(GIVEN RECORDS begins)

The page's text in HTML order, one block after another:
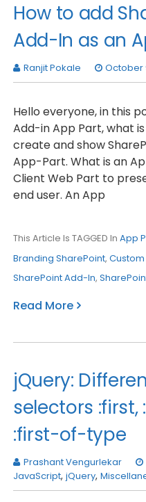
How to add
Add-In as an
Ranjit Pokale October
Hello everyone, in this
Add-in App Part, what
create and show
App-Part. What is an
Client Web Part to
end user. An App
This Article Is TAGGED In App
Branding SharePoint,
SharePoint Add-In,
Read More
jQuery:
selectors
:first-of-type
Prashant Vengurlekar
JavaScript, jQuery,
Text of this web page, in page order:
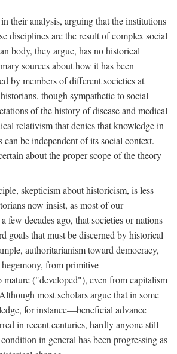
their analysis, arguing that the institutions
disciplines are the result of complex social
body, they argue, has no historical
sources about how it has been
by members of different societies at
though sympathetic to social
of the history of disease and medical
relativism that denies that knowledge in
can be independent of its social context.
about the proper scope of the theory
skepticism about historicism, is less
now insist, as most of our
few decades ago, that societies or nations
goals that must be discerned by historical
authoritarianism toward democracy,
from primitive
("developed"), even from capitalism
most scholars argue that in some
for instance—beneficial advance
in recent centuries, hardly anyone still
in general has been progressing as
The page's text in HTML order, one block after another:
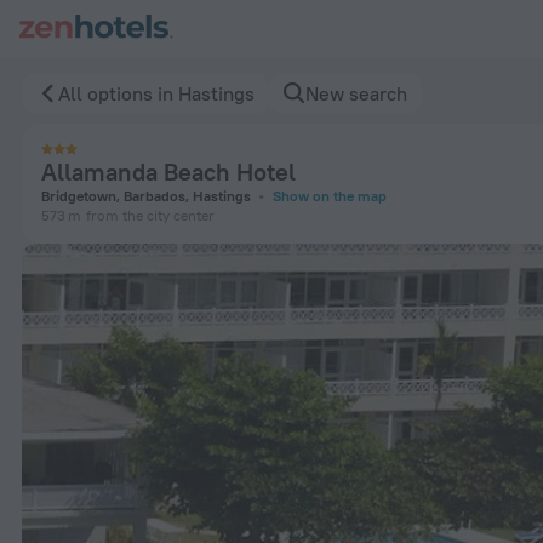
All options in Hastings New search
Allamanda Beach Hotel
Bridgetown, Barbados, Hastings
Show on the map
573 m from the city center
Allamanda Beach Hotel in Hastings — Book now on

(GIVEN RECORDS ends)

TASK PROMPT — Please copy every line in the entries where "societies" appears.

OUTPUT BELOW —
by members of different societies at
few decades ago, that societies or nations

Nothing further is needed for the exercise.